For a usable fluorescence image to be generated, there is an obvious requirement for a certain number of photons to be absorbed by the CCD. Signal size can be improved by increasing the integration (exposure) time and/or increasing the incident photon irradiance. However, either increase has the potential to impact on the de-excitation processes at PSII. The effect is most acute when imaging Fo, where there is a requirement that the measuring light has minimal actinic effect, to minimize the closure of PSII centres while the image is being accumulated.
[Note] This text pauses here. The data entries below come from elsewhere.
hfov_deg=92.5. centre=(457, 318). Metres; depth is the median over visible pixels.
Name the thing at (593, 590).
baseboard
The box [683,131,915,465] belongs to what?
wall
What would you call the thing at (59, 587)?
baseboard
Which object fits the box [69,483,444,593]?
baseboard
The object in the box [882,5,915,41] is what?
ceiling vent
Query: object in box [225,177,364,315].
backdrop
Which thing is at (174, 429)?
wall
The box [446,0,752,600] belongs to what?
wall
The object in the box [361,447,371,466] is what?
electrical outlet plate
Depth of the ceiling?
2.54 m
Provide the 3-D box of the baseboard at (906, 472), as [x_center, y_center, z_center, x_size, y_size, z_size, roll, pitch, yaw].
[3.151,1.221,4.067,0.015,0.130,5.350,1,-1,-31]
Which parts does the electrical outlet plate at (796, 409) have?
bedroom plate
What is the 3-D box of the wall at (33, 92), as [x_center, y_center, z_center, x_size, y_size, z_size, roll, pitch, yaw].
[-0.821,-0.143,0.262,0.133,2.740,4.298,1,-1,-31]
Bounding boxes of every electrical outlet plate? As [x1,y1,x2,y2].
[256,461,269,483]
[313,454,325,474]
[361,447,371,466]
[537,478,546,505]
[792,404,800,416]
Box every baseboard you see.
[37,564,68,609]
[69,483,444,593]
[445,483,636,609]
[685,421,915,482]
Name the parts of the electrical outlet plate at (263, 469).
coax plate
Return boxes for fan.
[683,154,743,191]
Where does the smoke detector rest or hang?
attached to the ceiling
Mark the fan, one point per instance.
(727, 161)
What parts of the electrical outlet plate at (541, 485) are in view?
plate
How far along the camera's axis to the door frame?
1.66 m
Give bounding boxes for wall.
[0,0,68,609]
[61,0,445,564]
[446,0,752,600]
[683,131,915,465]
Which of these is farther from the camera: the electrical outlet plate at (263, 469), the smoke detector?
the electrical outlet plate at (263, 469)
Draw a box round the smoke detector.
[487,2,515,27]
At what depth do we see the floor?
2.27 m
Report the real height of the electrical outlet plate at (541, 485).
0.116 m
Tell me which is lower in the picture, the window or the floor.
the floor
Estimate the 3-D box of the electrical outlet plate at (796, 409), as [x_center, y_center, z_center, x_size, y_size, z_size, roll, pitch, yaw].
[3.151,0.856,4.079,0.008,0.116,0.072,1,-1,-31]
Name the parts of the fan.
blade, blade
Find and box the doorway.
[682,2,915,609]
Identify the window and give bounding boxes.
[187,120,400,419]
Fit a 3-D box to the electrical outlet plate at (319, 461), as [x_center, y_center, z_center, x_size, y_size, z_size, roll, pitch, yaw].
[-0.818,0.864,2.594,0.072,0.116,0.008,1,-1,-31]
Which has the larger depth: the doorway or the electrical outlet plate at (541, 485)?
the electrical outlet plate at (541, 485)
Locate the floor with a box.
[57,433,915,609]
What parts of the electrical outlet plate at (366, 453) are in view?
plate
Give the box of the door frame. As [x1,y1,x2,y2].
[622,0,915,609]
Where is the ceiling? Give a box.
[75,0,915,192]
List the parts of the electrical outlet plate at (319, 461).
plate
The shortest measuring pulse that can provide enough photons to generate a usable image is likely to be in the region of 10–100 µs. This is orders of magnitude longer than the time-constant for charge-stabilization at PSII, of approximately 300 ps (Roelofs et al., 1992; Dau and Sauer, 1992), and comparable to the time-constants for the opening of a closed PSII centre through the transfer of an electron from Q–A to plastoquinone or semi-plastoquinone at the QB-site, which are a minimum of 200 and 400 µs, respectively (Crofts et al., 1993; Robinson and Crofts, 1983). Consequently, the ratio of the yield of PSII centre closure to the yield of PSII centre reopening during the integration period is very high with a measuring pulse of this duration. This maximizes the fraction of PSII centres that are closed during the integration period, which increases the probability of Fo being overestimated.
While there is essentially nothing that can be done to decrease the yield of PSII centre closure significantly (since this would require integration times of considerably less than 1 µs), the yield of PSII centre reopening during the integration period can be increased by simply increasing the integration time and decreasing the incident photon irradiance, such that the product of the two is unchanged.
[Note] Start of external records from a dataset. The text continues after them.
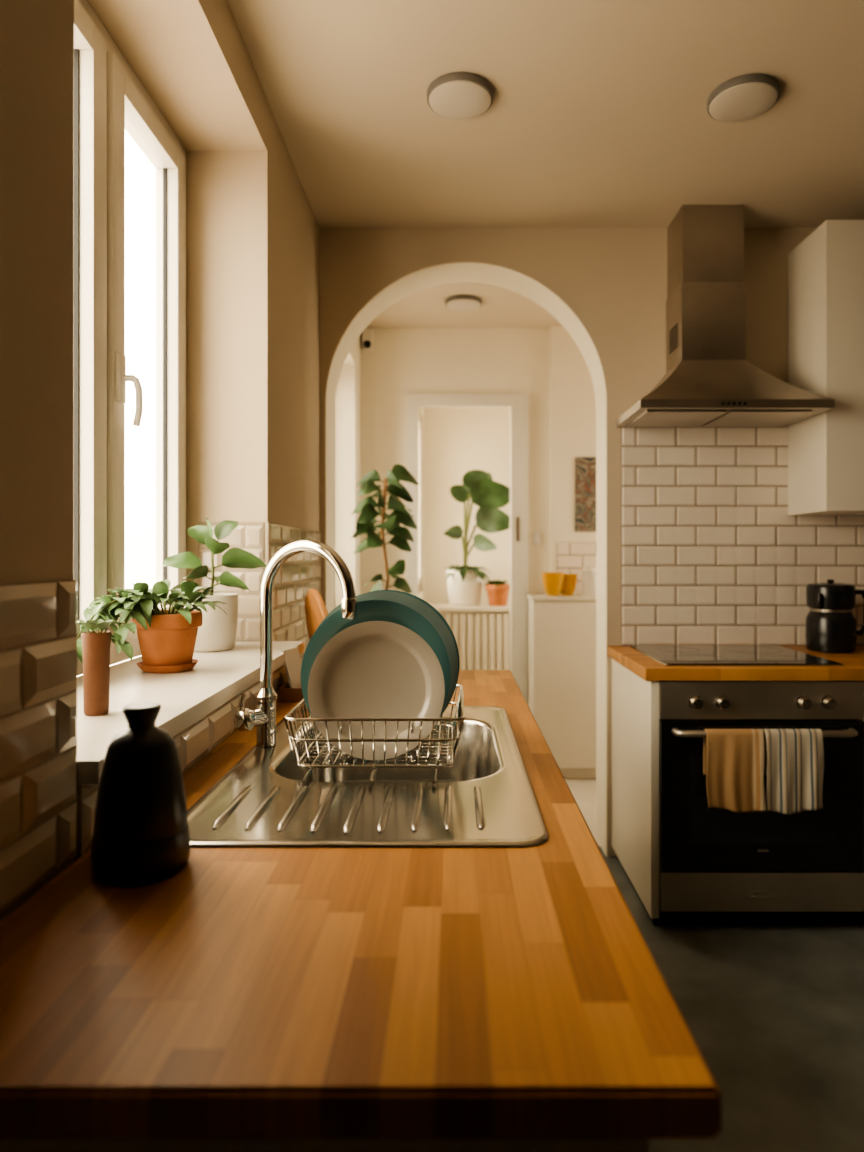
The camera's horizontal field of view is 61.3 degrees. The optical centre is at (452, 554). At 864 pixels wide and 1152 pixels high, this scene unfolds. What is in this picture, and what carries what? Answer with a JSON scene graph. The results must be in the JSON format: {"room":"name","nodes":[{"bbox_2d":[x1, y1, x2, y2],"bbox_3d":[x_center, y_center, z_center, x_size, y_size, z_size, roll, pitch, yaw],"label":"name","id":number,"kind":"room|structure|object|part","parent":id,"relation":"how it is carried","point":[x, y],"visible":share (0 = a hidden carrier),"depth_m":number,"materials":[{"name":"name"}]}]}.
{"room":"kitchen","nodes":[
{"label":"kitchen","id":0,"kind":"room"},
{"bbox_2d":[0,0,278,921],"bbox_3d":[-0.657,-0.052,-0.240,0.405,2.544,4.720,0,0,0],"label":"wall","id":1,"kind":"structure","parent":0,"point":[37,36],"depth_m":0.81,"materials":[{"name":"paint"}]},
{"bbox_2d":[0,580,76,916],"bbox_3d":[-0.455,0.198,-0.858,0.010,0.335,3.485,0,0,0],"label":"tiles","id":2,"kind":"structure","parent":1,"relation":"attached to","point":[38,620],"depth_m":0.79,"materials":[{"name":"tile"}]},
{"bbox_2d":[74,0,185,675],"bbox_3d":[-0.771,-0.463,1.502,0.127,1.425,1.233,0,0,0],"label":"window","id":3,"kind":"structure","parent":1,"relation":"in","point":[115,658],"depth_m":1.63,"materials":[{"name":"white plastic"}]},
{"bbox_2d":[74,49,78,620],"bbox_3d":[-0.792,-0.463,1.267,0.010,1.201,0.538,0,0,0],"label":"gasket","id":4,"kind":"object","parent":3,"relation":"attached to","point":[76,51],"visible":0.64,"depth_m":1.53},
{"bbox_3d":[-0.788,-0.463,1.267,0.063,1.321,0.658,0,0,0],"label":"sash","id":5,"kind":"part","parent":3,"relation":"part of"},
{"bbox_2d":[116,352,125,402],"bbox_3d":[-0.751,-0.400,1.648,0.012,0.110,0.028,0,0,0],"label":"plate","id":6,"kind":"object","parent":3,"relation":"attached to","point":[120,358],"depth_m":1.63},
{"bbox_3d":[-0.727,-0.351,1.657,0.039,0.114,0.033,0,0,0],"label":"handle","id":7,"kind":"part","parent":3,"relation":"part of","materials":[{"name":"white metal"}]},
{"bbox_3d":[-0.727,-0.351,1.657,0.039,0.114,0.033,0,0,0],"label":"lever","id":8,"kind":"part","parent":3,"relation":"part of","materials":[{"name":"white plastic"}]},
{"bbox_3d":[-0.788,-0.463,1.845,0.063,1.321,0.443,0,0,0],"label":"sash","id":9,"kind":"part","parent":3,"relation":"part of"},
{"bbox_2d":[163,168,166,604],"bbox_3d":[-0.792,-0.463,1.845,0.010,1.201,0.323,0,0,0],"label":"gasket","id":10,"kind":"object","parent":3,"relation":"attached to","point":[164,169],"visible":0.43,"depth_m":2.00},
{"bbox_2d":[79,665,287,855],"bbox_3d":[-0.450,0.323,1.502,0.009,0.084,1.235,0,0,0],"label":"wall tiles","id":11,"kind":"structure","parent":1,"relation":"attached to","point":[198,739],"depth_m":1.29,"materials":[{"name":"beige tile"}]},
{"bbox_2d":[77,641,304,784],"bbox_3d":[-0.602,0.265,1.502,0.344,0.030,1.233,0,0,0],"label":"window sill","id":12,"kind":"structure","parent":1,"relation":"on","point":[185,697],"depth_m":1.35,"materials":[{"name":"white stone"}]},
{"bbox_2d":[79,619,114,715],"bbox_3d":[-0.559,0.176,1.144,0.051,0.146,0.050,0,0,11],"label":"vase","id":13,"kind":"object","parent":12,"relation":"on","point":[95,644],"visible":1,"depth_m":1.13,"materials":[{"name":"brown ceramic"}]},
{"bbox_2d":[77,579,227,672],"bbox_3d":[-0.623,0.151,1.539,0.250,0.195,0.376,0,0,0],"label":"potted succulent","id":14,"kind":"object","parent":12,"relation":"on","point":[167,638],"visible":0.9,"depth_m":1.53,"materials":[{"name":"green plant"}]},
{"bbox_2d":[132,610,201,665],"bbox_3d":[-0.620,0.183,1.585,0.143,0.118,0.143,0,0,0],"label":"pot","id":15,"kind":"object","parent":14,"relation":"attached to","point":[170,640],"depth_m":1.54,"materials":[{"name":"ceramic"}]},
{"bbox_2d":[161,518,265,651],"bbox_3d":[-0.625,0.076,1.898,0.207,0.346,0.206,0,0,45],"label":"rubber plant","id":16,"kind":"object","parent":12,"relation":"on","point":[217,632],"visible":0.83,"depth_m":1.90,"materials":[{"name":"green plant"}]},
{"bbox_3d":[-0.640,0.176,1.930,0.138,0.145,0.138,0,0,0],"label":"pot","id":17,"kind":"part","parent":16,"relation":"part of","materials":[{"name":"white ceramic"}]},
{"bbox_2d":[87,0,266,150],"bbox_3d":[-0.700,-1.250,1.502,0.320,0.148,1.235,0,0,0],"label":"wall","id":18,"kind":"structure","parent":0,"point":[191,57],"depth_m":1.78,"materials":[{"name":"paint"}]},
{"bbox_2d":[186,100,360,659],"bbox_3d":[-0.700,-0.052,3.240,0.320,2.544,2.240,0,0,0],"label":"wall","id":19,"kind":"structure","parent":0,"point":[253,230],"depth_m":2.12,"materials":[{"name":"paint"}]},
{"bbox_2d":[198,522,263,640],"bbox_3d":[-0.645,0.076,2.115,0.190,0.345,0.008,0,0,0],"label":"tiles","id":20,"kind":"structure","parent":19,"relation":"attached to","point":[247,536],"depth_m":2.11,"materials":[{"name":"tile"}]},
{"bbox_2d":[267,522,320,657],"bbox_3d":[-0.535,0.135,2.534,0.008,0.460,0.829,0,0,0],"label":"tiles","id":21,"kind":"structure","parent":19,"relation":"attached to","point":[301,572],"depth_m":2.41,"materials":[{"name":"tile"}]},
{"bbox_2d":[418,408,423,599],"bbox_3d":[-0.270,-0.052,4.980,0.100,2.544,1.240,0,0,0],"label":"wall","id":22,"kind":"structure","parent":0,"point":[420,410],"depth_m":5.30,"materials":[{"name":"paint"}]},
{"bbox_3d":[-0.280,-0.375,4.900,0.060,1.250,0.798,0,0,0],"label":"window","id":23,"kind":"structure","parent":22,"relation":"in","visible":0},
{"bbox_2d":[418,415,420,583],"bbox_3d":[-0.264,-0.375,5.080,0.063,1.146,0.333,0,0,0],"label":"window frame","id":24,"kind":"structure","parent":23,"relation":"attached to","point":[419,423],"depth_m":5.21,"materials":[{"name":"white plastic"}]},
{"bbox_2d":[424,408,509,601],"bbox_3d":[1.040,-0.052,5.550,2.520,2.544,0.100,0,0,0],"label":"wall","id":25,"kind":"structure","parent":0,"point":[457,441],"depth_m":5.50,"materials":[{"name":"paint"}]},
{"bbox_2d":[361,326,595,593],"bbox_3d":[0.880,-0.052,4.290,2.840,2.544,0.140,0,0,0],"label":"wall","id":26,"kind":"structure","parent":0,"point":[547,365],"depth_m":4.26,"materials":[{"name":"paint"}]},
{"bbox_2d":[362,328,372,350],"bbox_3d":[-0.495,-1.250,4.228,0.060,0.120,0.062,0,0,0],"label":"security camera","id":27,"kind":"object","parent":26,"relation":"attached to","point":[367,334],"visible":0.96,"depth_m":4.21,"materials":[{"name":"white plastic"}]},
{"bbox_2d":[407,394,527,703],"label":"door","id":28,"kind":"structure","parent":26,"relation":"in","point":[518,403],"depth_m":4.23,"materials":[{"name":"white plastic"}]},
{"bbox_2d":[516,517,519,540],"bbox_3d":[0.376,-0.150,4.228,0.020,0.140,0.003,0,0,0],"label":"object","id":29,"kind":"structure","parent":28,"relation":"attached to","point":[517,518],"depth_m":4.23,"materials":[{"name":"metal"}]},
{"bbox_2d":[533,532,540,545],"bbox_3d":[0.490,-0.095,4.253,0.050,0.080,0.013,0,0,0],"label":"light switch","id":30,"kind":"object","parent":26,"relation":"attached to","point":[536,535],"visible":1,"depth_m":4.25,"materials":[{"name":"white plastic"}]},
{"bbox_2d":[557,542,595,593],"bbox_3d":[1.100,0.077,4.216,1.000,0.300,0.006,0,0,0],"label":"tiles","id":31,"kind":"structure","parent":26,"relation":"attached to","point":[572,557],"depth_m":4.21,"materials":[{"name":"grey tile"}]},
{"bbox_2d":[575,457,595,531],"bbox_3d":[0.833,-0.351,4.216,0.255,0.432,0.005,0,0,0],"label":"poster","id":32,"kind":"object","parent":26,"relation":"attached to","point":[585,467],"visible":0.36,"depth_m":4.21,"materials":[{"name":"multicoloured paper"}]},
{"bbox_2d":[227,0,863,327],"bbox_3d":[0.720,-1.374,1.700,3.160,0.100,8.600,0,0,0],"label":"ceiling","id":33,"kind":"structure","parent":0,"point":[598,116],"depth_m":2.19,"materials":[{"name":"paint"}]},
{"bbox_2d":[427,72,492,119],"bbox_3d":[0.020,-1.306,2.090,0.190,0.034,0.190,0,0,0],"label":"ceiling lamp","id":34,"kind":"object","parent":33,"relation":"attached to","point":[454,95],"depth_m":2.06,"materials":[{"name":"white plastic"}]},
{"bbox_2d":[445,295,481,311],"bbox_3d":[0.055,-1.306,3.800,0.190,0.034,0.190,0,0,0],"label":"ceiling lamp","id":35,"kind":"object","parent":33,"relation":"attached to","point":[463,303],"depth_m":3.75,"materials":[{"name":"white plastic"}]},
{"bbox_2d":[707,74,779,122],"bbox_3d":[0.835,-1.306,2.100,0.196,0.034,0.196,0,0,0],"label":"ceiling lamp","id":36,"kind":"object","parent":33,"relation":"attached to","point":[746,97],"depth_m":2.07,"materials":[{"name":"white plastic"}]},
{"bbox_2d":[320,228,863,855],"bbox_3d":[0.880,-0.052,3.053,2.840,2.544,0.205,0,0,0],"label":"wall","id":37,"kind":"structure","parent":0,"point":[614,280],"depth_m":2.95,"materials":[{"name":"paint"}]},
{"bbox_2d":[325,262,606,856],"bbox_3d":[0.053,0.017,3.053,1.142,2.406,0.209,0,0,0],"label":"trim","id":38,"kind":"structure","parent":37,"relation":"attached to","point":[453,272],"depth_m":3.04,"materials":[{"name":"paint"}]},
{"bbox_2d":[616,205,834,426],"bbox_3d":[0.996,-0.916,2.748,0.679,0.814,0.402,0,0,0],"label":"range hood","id":39,"kind":"object","parent":37,"relation":"attached to","point":[709,380],"visible":1,"depth_m":2.75,"materials":[{"name":"metal"}]},
{"bbox_2d":[621,426,863,644],"bbox_3d":[1.490,-0.083,2.946,1.620,0.895,0.006,0,0,0],"label":"tiles","id":40,"kind":"structure","parent":37,"relation":"attached to","point":[712,551],"depth_m":2.94,"materials":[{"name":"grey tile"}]},
{"bbox_2d":[788,220,863,514],"bbox_3d":[1.825,-0.687,2.791,0.946,1.054,0.302,0,0,0],"label":"upper cabinet","id":41,"kind":"object","parent":37,"relation":"attached to","point":[826,269],"visible":0.98,"depth_m":2.64,"materials":[{"name":"white paint"}]},
{"bbox_2d":[564,778,863,1151],"bbox_3d":[0.720,1.270,1.700,3.160,0.100,8.600,0,0,0],"label":"floor","id":42,"kind":"structure","parent":0,"point":[774,1013],"depth_m":1.91,"materials":[{"name":"concrete"}]},
{"bbox_2d":[0,670,720,1151],"bbox_3d":[-0.173,0.792,1.403,0.715,0.855,1.813,0,0,0],"label":"countertop","id":43,"kind":"structure","parent":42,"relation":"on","point":[236,999],"depth_m":0.59,"materials":[{"name":"brown wood"}]},
{"bbox_2d":[91,702,189,885],"bbox_3d":[-0.363,0.270,0.850,0.106,0.190,0.106,0,0,0],"label":"vase","id":44,"kind":"object","parent":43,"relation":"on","point":[141,836],"visible":1,"depth_m":0.81,"materials":[{"name":"ceramic"}]},
{"bbox_2d":[279,682,303,701],"bbox_3d":[-0.365,0.347,1.900,0.130,0.034,0.200,0,0,0],"label":"tray","id":45,"kind":"object","parent":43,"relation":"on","point":[286,694],"visible":0.21,"depth_m":1.80,"materials":[{"name":"brown wood"}]},
{"bbox_2d":[280,647,301,687],"bbox_3d":[-0.413,0.300,1.905,0.035,0.110,0.100,0,0,13],"label":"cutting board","id":46,"kind":"object","parent":45,"relation":"in","point":[292,660],"visible":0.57,"depth_m":1.89,"materials":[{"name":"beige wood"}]},
{"bbox_2d":[305,589,327,638],"bbox_3d":[-0.397,0.230,2.174,0.062,0.262,0.264,0,0,-24],"label":"round cutting board","id":47,"kind":"object","parent":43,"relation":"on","point":[316,611],"visible":0.5,"depth_m":2.15,"materials":[{"name":"brown wood"}]},
{"bbox_2d":[187,706,548,847],"bbox_3d":[-0.127,0.441,1.325,0.502,0.168,0.834,0,0,0],"label":"sink","id":48,"kind":"object","parent":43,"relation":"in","point":[486,799],"visible":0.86,"depth_m":1.07,"materials":[{"name":"silver metal"}]},
{"bbox_2d":[234,540,356,746],"bbox_3d":[-0.289,0.167,1.326,0.235,0.390,0.086,0,0,30],"label":"kitchen faucet","id":49,"kind":"object","parent":48,"relation":"on","point":[263,717],"visible":1,"depth_m":1.37,"materials":[{"name":"silver metal"}]},
{"bbox_3d":[-0.388,0.278,1.344,0.012,0.047,0.018,0,0,-37],"label":"valve lever","id":50,"kind":"part","parent":49,"relation":"part of","materials":[{"name":"silver metal"}]},
{"bbox_3d":[-0.387,0.306,1.350,0.041,0.043,0.028,0,0,37],"label":"valve knob","id":51,"kind":"part","parent":49,"relation":"part of","materials":[{"name":"silver metal"}]},
{"bbox_2d":[284,684,464,783],"bbox_3d":[-0.130,0.315,1.400,0.302,0.095,0.501,0,0,0],"label":"dish rack","id":52,"kind":"object","parent":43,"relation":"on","point":[459,717],"visible":0.58,"depth_m":1.21,"materials":[{"name":"silver metal"}]},
{"bbox_2d":[301,600,449,715],"bbox_3d":[-0.138,0.213,1.308,0.267,0.265,0.053,0,0,0],"label":"dinner plate","id":53,"kind":"object","parent":52,"relation":"in","point":[369,610],"visible":0.28,"depth_m":1.31,"materials":[{"name":"ceramic"}]},
{"bbox_2d":[308,621,444,759],"bbox_3d":[-0.131,0.230,1.252,0.234,0.232,0.049,0,0,0],"label":"dinner plate","id":54,"kind":"object","parent":52,"relation":"in","point":[370,669],"visible":0.84,"depth_m":1.25,"materials":[{"name":"beige ceramic"}]},
{"bbox_2d":[316,591,457,717],"bbox_3d":[-0.131,0.206,1.351,0.281,0.279,0.054,0,0,0],"label":"dinner plate","id":55,"kind":"object","parent":52,"relation":"in","point":[413,603],"visible":0.18,"depth_m":1.36,"materials":[{"name":"teal ceramic"}]},
{"bbox_2d":[367,590,459,690],"bbox_3d":[-0.128,0.206,1.394,0.281,0.279,0.054,0,0,0],"label":"dinner plate","id":56,"kind":"object","parent":52,"relation":"on","point":[411,595],"visible":0.09,"depth_m":1.40,"materials":[{"name":"teal ceramic"}]},
{"bbox_2d":[351,464,418,592],"bbox_3d":[-0.353,0.369,3.795,0.353,1.699,0.322,0,0,0],"label":"potted plant","id":57,"kind":"object","parent":42,"relation":"on","point":[365,523],"visible":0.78,"depth_m":3.79,"materials":[{"name":"green plant"}]},
{"bbox_2d":[428,602,509,669],"bbox_3d":[0.492,0.788,5.249,1.415,0.864,0.498,0,0,0],"label":"radiator cover","id":58,"kind":"object","parent":42,"relation":"on","point":[481,632],"visible":0.16,"depth_m":5.02,"materials":[{"name":"white metal"}]},
{"bbox_2d":[444,470,509,605],"bbox_3d":[0.172,-0.121,5.213,0.546,0.952,0.402,0,0,0],"label":"banana plant","id":59,"kind":"object","parent":58,"relation":"on","point":[464,582],"visible":0.99,"depth_m":5.14,"materials":[{"name":"green plant"}]},
{"bbox_3d":[0.085,0.230,5.220,0.260,0.250,0.260,0,0,0],"label":"pot","id":60,"kind":"part","parent":59,"relation":"part of","materials":[{"name":"white ceramic"}]},
{"bbox_2d":[483,580,509,605],"bbox_3d":[0.304,0.266,5.125,0.206,0.179,0.235,0,0,34],"label":"potted herb","id":61,"kind":"object","parent":58,"relation":"on","point":[497,590],"visible":0.98,"depth_m":5.06,"materials":[{"name":"ceramic"}]},
{"bbox_2d":[527,594,595,777],"bbox_3d":[1.018,0.724,4.078,1.185,0.992,0.280,0,0,0],"label":"base cabinet","id":62,"kind":"object","parent":42,"relation":"on","point":[561,628],"visible":0.29,"depth_m":3.94,"materials":[{"name":"white paint"}]},
{"bbox_2d":[542,572,563,595],"bbox_3d":[0.555,0.163,4.050,0.126,0.130,0.126,0,0,0],"label":"glass bowl","id":63,"kind":"object","parent":62,"relation":"on","point":[552,582],"visible":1,"depth_m":4.00,"materials":[{"name":"yellow glass"}]},
{"bbox_2d":[561,574,577,595],"bbox_3d":[0.645,0.168,4.120,0.116,0.120,0.116,0,0,0],"label":"glass bowl","id":64,"kind":"object","parent":62,"relation":"on","point":[570,580],"visible":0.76,"depth_m":4.07,"materials":[{"name":"yellow glass"}]},
{"bbox_2d":[581,564,595,595],"bbox_3d":[0.760,0.138,4.060,0.090,0.180,0.090,0,0,0],"label":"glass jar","id":65,"kind":"object","parent":62,"relation":"on","point":[588,578],"visible":0.9,"depth_m":4.02,"materials":[{"name":"white paint"}]},
{"bbox_3d":[0.760,0.068,4.060,0.076,0.040,0.076,0,0,0],"label":"jar lid","id":66,"kind":"part","parent":65,"relation":"part of","materials":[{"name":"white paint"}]},
{"bbox_2d":[607,646,863,924],"bbox_3d":[1.460,0.792,2.647,1.679,0.855,0.605,0,0,0],"label":"base cabinet","id":67,"kind":"object","parent":42,"relation":"on","point":[635,677],"visible":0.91,"depth_m":2.41,"materials":[{"name":"white paint"}]},
{"bbox_3d":[0.653,0.790,2.652,0.027,0.770,0.593,0,0,0],"label":"panel","id":68,"kind":"part","parent":67,"relation":"part of","materials":[{"name":"white paint"}]},
{"bbox_2d":[607,646,863,680],"bbox_3d":[1.460,0.385,2.643,1.679,0.040,0.597,0,0,0],"label":"countertop","id":69,"kind":"structure","parent":67,"relation":"on","point":[640,664],"depth_m":2.34,"materials":[{"name":"brown wood"}]},
{"bbox_2d":[629,645,843,665],"bbox_3d":[0.992,0.360,2.640,0.587,0.008,0.490,0,0,0],"label":"cooktop","id":70,"kind":"object","parent":69,"relation":"in","point":[667,655],"visible":1,"depth_m":2.56,"materials":[{"name":"black glass"}]},
{"bbox_2d":[805,579,863,652],"bbox_3d":[1.438,0.229,2.776,0.208,0.271,0.179,0,0,-27],"label":"coffee maker","id":71,"kind":"object","parent":69,"relation":"on","point":[830,620],"visible":1,"depth_m":2.71,"materials":[{"name":"black metal"}]},
{"bbox_3d":[1.367,0.170,2.719,0.033,0.056,0.018,0,0,-45],"label":"handle","id":72,"kind":"part","parent":71,"relation":"part of","materials":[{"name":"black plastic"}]},
{"bbox_3d":[1.429,0.133,2.692,0.026,0.036,0.037,0,0,0],"label":"spout","id":73,"kind":"part","parent":71,"relation":"part of","materials":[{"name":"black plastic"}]},
{"bbox_3d":[1.539,0.217,2.752,0.059,0.175,0.021,0,0,16],"label":"handle","id":74,"kind":"part","parent":71,"relation":"part of","materials":[{"name":"black plastic"}]},
{"bbox_2d":[659,681,863,911],"bbox_3d":[0.996,0.777,2.593,0.653,0.741,0.594,0,0,0],"label":"built-in oven","id":75,"kind":"object","parent":67,"relation":"in","point":[711,859],"visible":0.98,"depth_m":2.34,"materials":[{"name":"metal"}]},
{"bbox_3d":[0.782,0.475,2.336,0.047,0.047,0.027,0,0,0],"label":"knob","id":76,"kind":"part","parent":75,"relation":"part of","materials":[{"name":"silver metal"}]},
{"bbox_3d":[0.868,0.475,2.336,0.047,0.047,0.027,0,0,0],"label":"knob","id":77,"kind":"part","parent":75,"relation":"part of","materials":[{"name":"silver metal"}]},
{"bbox_2d":[703,729,766,812],"bbox_3d":[0.887,0.679,2.299,0.188,0.258,0.047,0,0,0],"label":"dish towel","id":78,"kind":"object","parent":75,"relation":"hanging from","point":[733,759],"visible":1,"depth_m":2.29,"materials":[{"name":"orange fabric"}]},
{"bbox_3d":[0.996,0.469,2.361,0.653,0.121,0.022,0,0,0],"label":"control panel","id":79,"kind":"part","parent":75,"relation":"part of","materials":[{"name":"metal"}]},
{"bbox_3d":[0.996,1.084,2.357,0.653,0.126,0.026,0,0,0],"label":"drawer","id":80,"kind":"part","parent":75,"relation":"part of","materials":[{"name":"metal"}]},
{"bbox_3d":[0.996,0.774,2.355,0.653,0.481,0.030,0,0,0],"label":"door glass","id":81,"kind":"part","parent":75,"relation":"part of","materials":[{"name":"black glass"}]},
{"bbox_3d":[0.995,0.566,2.320,0.588,0.023,0.047,0,0,0],"label":"door handle","id":82,"kind":"part","parent":75,"relation":"part of","materials":[{"name":"metal"}]},
{"bbox_2d":[763,729,823,814],"bbox_3d":[1.072,0.681,2.299,0.186,0.261,0.047,0,0,0],"label":"dish towel","id":83,"kind":"object","parent":75,"relation":"hanging from","point":[794,758],"visible":0.99,"depth_m":2.29,"materials":[{"name":"fabric"}]},
{"bbox_3d":[1.128,0.475,2.336,0.047,0.047,0.027,0,0,0],"label":"knob","id":84,"kind":"part","parent":75,"relation":"part of","materials":[{"name":"silver metal"}]},
{"bbox_3d":[1.208,0.475,2.336,0.047,0.047,0.027,0,0,0],"label":"knob","id":85,"kind":"part","parent":75,"relation":"part of","materials":[{"name":"silver metal"}]}
]}
There are two ways of increasing the integration time: (i) increase the length of a single exposure; or (ii) average multiple integration periods that have a relatively long dark interval between them. For example, the generation of a usable Fo image might require a single integration period of 1 s at a photon irradiance of 1 µmol m–2 s–1. As an alternative, the same number of photons could be delivered to the sample during 10 widely spaced integration periods of 100 µs each, at a photon irradiance of 1000 µmol m–2 s–1. While the first method will accumulate 1000 times as much dark-noise as the second, the second method will accumulate 10 times as much read-noise as the first. Consequently, the best method will depend on the characteristics of the imaging hardware being used. For example, the very low rate of dark-noise accumulation by cameras that have a Peltier-cooled CCD sensor makes the single exposure method the best option in this instance. With other types of camera, the best option will depend upon the relative levels of dark-noise and read-noise. As noted in the ‘Cameras and frame grabbers’ section, read-noise is generally a more significant problem than dark-noise.